Reproducibility Index

Notice: The reproducibility variables underlying each score are classified using an automated LLM-based pipeline, validated against a manually labeled dataset. LLM-based classification introduces uncertainty and potential bias; scores should be interpreted as estimates. Full accuracy metrics and methodology are described in Coakley et alK. L. Coakley, T. Snelleman, H. Hoos, and O. E. Gundersen, "The embrace of open science: An analysis of a decade of AI research and 56 800 conference papers," Under Review, 2026..

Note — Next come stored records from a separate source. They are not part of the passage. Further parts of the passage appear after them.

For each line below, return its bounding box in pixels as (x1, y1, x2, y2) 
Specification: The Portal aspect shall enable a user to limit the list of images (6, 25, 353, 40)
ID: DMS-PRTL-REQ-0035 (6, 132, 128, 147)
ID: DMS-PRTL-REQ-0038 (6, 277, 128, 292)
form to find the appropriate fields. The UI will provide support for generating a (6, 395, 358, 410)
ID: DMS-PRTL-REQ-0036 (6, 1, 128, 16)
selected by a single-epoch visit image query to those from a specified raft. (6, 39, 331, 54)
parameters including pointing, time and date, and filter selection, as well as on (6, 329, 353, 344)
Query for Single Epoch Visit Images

LLMs on the Line: Data Determines Loss-to-Loss Scaling Laws

Authors: Prasanna Mayilvahanan, Thaddäus Wiedemer, Sayak Mallick, Matthias Bethge, Wieland Brendel

ICML 2025 | Venue PDF | LLM Run Details

Reproducibility Variable	Result	LLM Response
Research Type	Experimental	Our experiments reveal that the pretraining data determines the scaling trend. In contrast, model size, optimization hyperparameters, tokenizer and even significant architectural differences, such as between transformer-based models like Llama and state-space models like Mamba, generally have limited impact. We make three main observations, illustrated in Fig. 1: 1. LLMs loss-to-loss scaling consistently follows shifted power laws. 2. Pretraining data is the most salient factor for these scaling laws. 3. In contrast, architecture and tokenizer generally play a minor role, while. model size, context length, and optimizer settings have little-to-no impact on loss-to-loss scaling. Our study systematically explores how multiple factors influence scaling laws across a diverse range of architectures and training configurations.
Researcher Affiliation	Academia	1Max Planck Institute for Intelligent Systems 2ELLIS Institute T ubingen 3T ubingen AI Center 4University of T ubingen.
Pseudocode	No	The paper describes methods and analyses results but does not include any explicitly labeled pseudocode or algorithm blocks.
Open Source Code	No	The paper mentions using the Lingua framework (Videau et al., 2024) and cites its GitHub repository: 'URL https://github.com/facebookresearch/lingua'. However, it does not provide an explicit statement or link for the source code specific to the methodology described in this paper.
Open Datasets	Yes	Our models are trained on Fine Web Edu (Penedo et al., 2024), C4 (Dodge et al., 2021), and an uncopyrighted version of The Pile dubbed The Pile UC. Some models from Hugging Face are trained on the original version of The Pile (Gao et al., 2020) and The Pile Deduped (Biderman et al., 2023), a deduplicated version.
Dataset Splits	No	The paper mentions evaluating models on '5000 sequences sampled from the validation sets' of various datasets, but it does not provide specific train/test/validation split percentages or absolute sample counts for the main pretraining datasets like Fine Web-Edu, C4, or The Pile.
Hardware Specification	No	This research utilized compute resources at the T ubingen Machine Learning Cloud, DFG FKZ INST 37/1057-1 FUGG. This statement refers to a computing environment but does not specify hardware details like GPU/CPU models.
Software Dependencies	No	The paper mentions using 'Sci Py s default curve fit optimizer' and the 'LM Evaluation Harness framework (Gao et al., 2024)', as well as 'Hugging Face (Wolf et al., 2020)' models and specific tokenizers like 'tiktoken' and 'gpt2'. However, it does not provide specific version numbers for these software components.
Experiment Setup	Yes	We train Llama-3 (...) with 417 M parameters and Mamba (...) with 420 M parameters (...) following Chinchilla scaling laws (...). We collect 200 to 800 checkpoints throughout training, across model sizes, and for various seeds. We investigate varying the context length between 1024, 2048, and 3076 tokens. Optimization settings include Adam and AdamW optimizers, cosine and WSD schedules, learning rates of 3e-4 and 3e-3, and a weight decay of 0.1 or 3.3e-2. We maintain a constant warmup of 5000 steps, a learning rate of 3e-3, and a one-cycle cosine decay schedule.